## What the task asks
From the entries below, copy each line in which the word "empty" occurs.

[Start of Attachment]

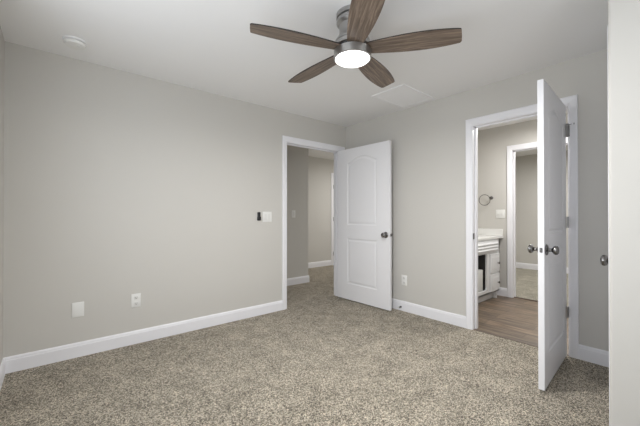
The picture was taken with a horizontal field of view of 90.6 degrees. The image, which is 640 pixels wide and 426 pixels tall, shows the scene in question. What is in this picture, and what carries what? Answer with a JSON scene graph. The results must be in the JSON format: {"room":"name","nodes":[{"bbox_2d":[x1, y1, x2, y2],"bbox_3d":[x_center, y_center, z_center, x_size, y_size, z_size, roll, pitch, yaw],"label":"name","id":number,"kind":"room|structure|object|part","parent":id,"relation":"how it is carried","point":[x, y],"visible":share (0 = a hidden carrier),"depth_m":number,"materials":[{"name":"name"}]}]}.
{"room":"empty bedroom","nodes":[
{"label":"empty bedroom","id":0,"kind":"room"},
{"bbox_2d":[0,26,4,364],"bbox_3d":[-0.943,-0.053,0.606,0.115,2.440,4.400,0,0,-40],"label":"wall","id":1,"kind":"structure","parent":0,"point":[2,41],"depth_m":2.23,"materials":[{"name":"grey paint"}]},
{"bbox_2d":[0,358,4,389],"bbox_3d":[-0.889,1.108,0.635,0.014,0.118,4.386,0,0,-40],"label":"baseboard","id":2,"kind":"structure","parent":1,"relation":"attached to","point":[2,366],"depth_m":2.19,"materials":[{"name":"white paint"}]},
{"bbox_2d":[3,41,345,357],"bbox_3d":[-1.050,-0.037,3.469,3.645,2.440,0.115,0,0,-40],"label":"wall","id":3,"kind":"structure","parent":0,"point":[118,184],"depth_m":2.83,"materials":[{"name":"grey paint"}]},
{"bbox_2d":[72,302,83,317],"bbox_3d":[-1.983,0.792,2.598,0.080,0.120,0.006,0,0,-40],"label":"blank wall plate","id":4,"kind":"object","parent":3,"relation":"attached to","point":[77,308],"visible":1,"depth_m":2.59,"materials":[{"name":"white plastic"}]},
{"bbox_2d":[131,293,140,307],"bbox_3d":[-1.663,0.791,2.866,0.076,0.122,0.009,0,0,-40],"label":"wall outlet","id":5,"kind":"object","parent":3,"relation":"attached to","point":[135,298],"visible":1,"depth_m":2.86,"materials":[{"name":"white plastic"}]},
{"bbox_2d":[4,300,282,373],"bbox_3d":[-1.387,1.122,3.094,2.426,0.118,0.014,0,0,-40],"label":"baseboard","id":6,"kind":"structure","parent":3,"relation":"attached to","point":[33,359],"depth_m":2.81,"materials":[{"name":"white paint"}]},
{"bbox_2d":[257,212,260,220],"bbox_3d":[-0.705,0.038,3.669,0.044,0.098,0.024,0,0,-40],"label":"remote","id":7,"kind":"object","parent":3,"relation":"attached to","point":[258,213],"visible":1,"depth_m":3.66,"materials":[{"name":"black plastic"}]},
{"bbox_2d":[263,212,271,221],"bbox_3d":[-0.624,0.045,3.748,0.122,0.122,0.008,0,0,-40],"label":"light switch","id":8,"kind":"object","parent":3,"relation":"attached to","point":[267,216],"visible":1,"depth_m":3.75,"materials":[{"name":"white plastic"}]},
{"bbox_2d":[282,135,344,309],"bbox_3d":[-0.095,0.119,4.275,1.064,2.137,0.152,0,0,-40],"label":"trim","id":9,"kind":"structure","parent":3,"relation":"attached to","point":[286,140],"depth_m":4.04,"materials":[{"name":"white paint"}]},
{"bbox_2d":[338,140,392,310],"bbox_3d":[0.554,0.150,4.144,0.175,2.045,0.916,0,0,-41],"label":"door","id":10,"kind":"structure","parent":3,"relation":"in","point":[365,234],"depth_m":4.07,"materials":[{"name":"white paint"}]},
{"bbox_3d":[0.772,0.266,3.817,0.070,0.074,0.074,0,0,-41],"label":"handle","id":11,"kind":"part","parent":10,"relation":"part of","materials":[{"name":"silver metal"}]},
{"bbox_2d":[287,145,307,278],"bbox_3d":[-1.375,-0.027,5.226,2.125,2.440,1.120,0,0,-40],"label":"wall","id":12,"kind":"structure","parent":0,"point":[297,157],"depth_m":5.33,"materials":[{"name":"grey paint"}]},
{"bbox_2d":[287,275,308,285],"bbox_3d":[-1.004,1.131,4.791,2.139,0.118,0.014,0,0,-40],"label":"baseboard","id":13,"kind":"structure","parent":12,"relation":"attached to","point":[302,279],"depth_m":5.32,"materials":[{"name":"white paint"}]},
{"bbox_2d":[0,0,607,159],"bbox_3d":[1.497,-1.304,4.101,8.345,0.100,6.815,0,0,-40],"label":"ceiling","id":14,"kind":"structure","parent":0,"point":[209,46],"depth_m":2.36,"materials":[{"name":"white paint"}]},
{"bbox_2d":[62,35,86,49],"bbox_3d":[-1.800,-1.242,2.329,0.148,0.043,0.148,0,0,-40],"label":"smoke detector","id":15,"kind":"object","parent":14,"relation":"attached to","point":[73,42],"visible":1,"depth_m":2.30,"materials":[{"name":"white plastic"}]},
{"bbox_2d":[250,0,461,87],"bbox_3d":[0.170,-1.112,2.052,1.253,0.306,1.205,0,0,-40],"label":"ceiling fan","id":16,"kind":"object","parent":14,"relation":"hanging from","point":[353,48],"visible":1,"depth_m":1.92,"materials":[{"name":"brown wood"}]},
{"bbox_3d":[-0.136,-1.040,1.881,0.567,0.007,0.160,0,9,-22],"label":"blade","id":17,"kind":"part","parent":16,"relation":"part of","materials":[{"name":"brown wood"}]},
{"bbox_3d":[-0.029,-1.038,2.301,0.160,0.007,0.567,-12,7,-39],"label":"blade","id":18,"kind":"part","parent":16,"relation":"part of","materials":[{"name":"brown wood"}]},
{"bbox_2d":[335,50,369,67],"bbox_3d":[0.206,-0.972,2.017,0.218,0.025,0.218,0,0,-40],"label":"diffuser","id":19,"kind":"object","parent":16,"relation":"attached to","point":[343,58],"depth_m":1.97,"materials":[{"name":"white glass"}]},
{"bbox_3d":[0.230,-1.041,1.649,0.160,0.007,0.567,10,-1,-4],"label":"blade","id":20,"kind":"part","parent":16,"relation":"part of","materials":[{"name":"brown wood"}]},
{"bbox_3d":[0.404,-1.037,2.328,0.160,0.007,0.567,-11,-6,32],"label":"blade","id":21,"kind":"part","parent":16,"relation":"part of","materials":[{"name":"brown wood"}]},
{"bbox_3d":[0.563,-1.040,1.926,0.567,0.007,0.160,0,-10,14],"label":"blade","id":22,"kind":"part","parent":16,"relation":"part of","materials":[{"name":"brown wood"}]},
{"bbox_2d":[371,84,434,107],"bbox_3d":[0.901,-1.252,3.431,0.570,0.010,0.410,0,0,-40],"label":"attic hatch","id":23,"kind":"object","parent":14,"relation":"in","point":[403,96],"visible":1,"depth_m":3.40,"materials":[{"name":"white paint"}]},
{"bbox_2d":[0,265,608,425],"bbox_3d":[1.488,1.236,4.070,8.080,0.100,6.570,0,0,-40],"label":"floor","id":24,"kind":"structure","parent":0,"point":[333,360],"depth_m":2.28,"materials":[{"name":"carpet"}]},
{"bbox_2d":[478,228,502,302],"bbox_3d":[2.020,0.693,4.371,1.137,0.998,0.596,0,0,-40],"label":"bathroom vanity","id":25,"kind":"object","parent":24,"relation":"on","point":[488,239],"visible":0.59,"depth_m":4.29,"materials":[{"name":"white paint"}]},
{"bbox_2d":[478,269,482,291],"bbox_3d":[1.968,0.910,4.209,0.330,0.305,0.240,0,0,-40],"label":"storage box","id":26,"kind":"object","parent":25,"relation":"on","point":[480,272],"visible":0.11,"depth_m":4.17,"materials":[{"name":"white plastic"}]},
{"bbox_2d":[478,235,502,240],"bbox_3d":[2.010,0.342,4.386,1.137,0.032,0.562,0,0,-40],"label":"countertop","id":27,"kind":"structure","parent":25,"relation":"on","point":[480,237],"depth_m":4.36,"materials":[{"name":"white stone"}]},
{"bbox_3d":[2.405,0.952,4.358,0.300,0.232,0.024,0,0,-40],"label":"drawer","id":28,"kind":"part","parent":25,"relation":"part of","materials":[{"name":"white paint"}]},
{"bbox_3d":[2.405,0.685,4.360,0.300,0.255,0.024,0,0,-40],"label":"drawer","id":29,"kind":"part","parent":25,"relation":"part of","materials":[{"name":"white paint"}]},
{"bbox_2d":[308,156,333,262],"bbox_3d":[0.022,-0.016,7.214,2.575,2.440,0.115,0,0,-40],"label":"wall","id":30,"kind":"structure","parent":0,"point":[320,170],"depth_m":7.11,"materials":[{"name":"grey paint"}]},
{"bbox_2d":[308,260,330,267],"bbox_3d":[-0.325,1.143,6.830,1.529,0.118,0.014,0,0,-40],"label":"baseboard","id":31,"kind":"structure","parent":30,"relation":"attached to","point":[328,262],"depth_m":7.08,"materials":[{"name":"white paint"}]},
{"bbox_2d":[331,173,333,264],"bbox_3d":[0.563,0.138,7.657,0.889,2.137,0.134,0,0,-40],"label":"trim","id":32,"kind":"structure","parent":30,"relation":"attached to","point":[332,174],"depth_m":7.34,"materials":[{"name":"white paint"}]},
{"bbox_2d":[333,177,333,263],"bbox_3d":[0.601,0.178,7.605,0.758,2.033,0.105,0,0,-40],"label":"door","id":33,"kind":"structure","parent":30,"relation":"in","point":[333,177],"depth_m":7.38,"materials":[{"name":"white paint"}]},
{"bbox_2d":[346,49,608,350],"bbox_3d":[1.805,-0.040,3.000,0.115,2.440,4.515,0,0,-40],"label":"wall","id":34,"kind":"structure","parent":0,"point":[428,140],"depth_m":3.36,"materials":[{"name":"grey paint"}]},
{"bbox_2d":[402,275,406,285],"bbox_3d":[1.018,0.813,3.832,0.009,0.122,0.076,0,0,-40],"label":"wall outlet","id":35,"kind":"object","parent":34,"relation":"attached to","point":[404,277],"visible":1,"depth_m":3.82,"materials":[{"name":"white plastic"}]},
{"bbox_2d":[392,298,465,327],"bbox_3d":[0.938,1.127,3.921,0.014,0.118,1.750,0,0,-40],"label":"baseboard","id":36,"kind":"structure","parent":34,"relation":"attached to","point":[443,316],"depth_m":3.55,"materials":[{"name":"white paint"}]},
{"bbox_2d":[473,329,568,355],"bbox_3d":[1.811,1.178,2.919,0.028,0.004,0.777,0,0,-40],"label":"trim","id":37,"kind":"structure","parent":34,"relation":"attached to","point":[473,329],"depth_m":2.97,"materials":[{"name":"brown"}]},
{"bbox_2d":[466,95,578,358],"bbox_3d":[1.845,0.112,2.952,0.152,2.137,0.908,0,0,-40],"label":"trim","id":38,"kind":"structure","parent":34,"relation":"attached to","point":[571,102],"depth_m":2.91,"materials":[{"name":"white paint"}]},
{"bbox_2d":[528,79,574,390],"bbox_3d":[1.740,0.142,2.359,0.800,2.045,0.175,0,0,-44],"label":"door","id":39,"kind":"structure","parent":34,"relation":"in","point":[553,130],"depth_m":2.22,"materials":[{"name":"white paint"}]},
{"bbox_3d":[1.461,0.246,2.166,0.074,0.074,0.070,0,0,-44],"label":"handle","id":40,"kind":"part","parent":39,"relation":"part of","materials":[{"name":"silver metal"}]},
{"bbox_3d":[1.533,0.245,2.089,0.074,0.074,0.070,0,0,-44],"label":"handle","id":41,"kind":"part","parent":39,"relation":"part of","materials":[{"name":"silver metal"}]},
{"bbox_2d":[578,344,608,366],"bbox_3d":[2.199,1.118,2.428,0.014,0.118,0.342,0,0,-40],"label":"baseboard","id":42,"kind":"structure","parent":34,"relation":"attached to","point":[586,353],"depth_m":2.48,"materials":[{"name":"white paint"}]},
{"bbox_2d":[478,113,567,287],"bbox_3d":[2.900,-0.032,4.307,0.115,2.440,3.500,0,0,-40],"label":"wall","id":43,"kind":"structure","parent":0,"point":[493,143],"depth_m":4.60,"materials":[{"name":"grey paint"}]},
{"bbox_2d":[496,210,504,217],"bbox_3d":[2.597,0.013,4.565,0.016,0.122,0.122,0,0,-40],"label":"light switch","id":44,"kind":"object","parent":43,"relation":"attached to","point":[499,213],"visible":1,"depth_m":4.56,"materials":[{"name":"white plastic"}]},
{"bbox_2d":[497,287,506,296],"bbox_3d":[2.460,1.131,4.723,0.014,0.118,0.607,0,0,-40],"label":"baseboard","id":45,"kind":"structure","parent":43,"relation":"attached to","point":[502,291],"depth_m":4.53,"materials":[{"name":"white paint"}]},
{"bbox_2d":[514,297,537,301],"bbox_3d":[3.002,1.186,4.180,0.035,0.010,0.785,0,0,-40],"label":"trim","id":46,"kind":"structure","parent":43,"relation":"attached to","point":[514,297],"depth_m":4.35,"materials":[{"name":"brown"}]},
{"bbox_2d":[507,137,567,297],"bbox_3d":[3.002,0.118,4.186,0.152,2.137,0.919,0,0,-40],"label":"trim","id":47,"kind":"structure","parent":43,"relation":"attached to","point":[511,150],"depth_m":4.46,"materials":[{"name":"white paint"}]},
{"bbox_2d":[516,150,567,267],"bbox_3d":[5.056,-0.022,6.192,0.100,2.440,3.600,0,0,-40],"label":"wall","id":48,"kind":"structure","parent":0,"point":[526,166],"depth_m":6.82,"materials":[{"name":"grey paint"}]},
{"bbox_2d":[516,262,567,273],"bbox_3d":[5.044,1.139,6.110,0.014,0.118,3.500,0,0,-40],"label":"baseboard","id":49,"kind":"structure","parent":48,"relation":"attached to","point":[518,265],"depth_m":6.79,"materials":[{"name":"white paint"}]},
{"bbox_2d":[608,0,639,425],"bbox_3d":[2.304,-0.049,1.384,1.207,2.440,1.400,0,0,-40],"label":"wall","id":50,"kind":"structure","parent":0,"point":[623,15],"depth_m":1.49,"materials":[{"name":"grey paint"}]},
{"bbox_2d":[600,255,607,265],"bbox_3d":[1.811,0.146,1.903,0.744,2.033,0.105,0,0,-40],"label":"door knob","id":51,"kind":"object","parent":50,"relation":"in","point":[604,258],"depth_m":1.71,"materials":[{"name":"silver metal"}]},
{"bbox_2d":[607,25,609,425],"bbox_3d":[1.852,0.105,1.854,0.880,2.137,0.134,0,0,-40],"label":"trim","id":52,"kind":"structure","parent":50,"relation":"attached to","point":[607,25],"depth_m":1.62,"materials":[{"name":"white paint"}]}
]}

[End of Attachment]

## The answer
{"room":"empty bedroom","nodes":[
{"label":"empty bedroom","id":0,"kind":"room"},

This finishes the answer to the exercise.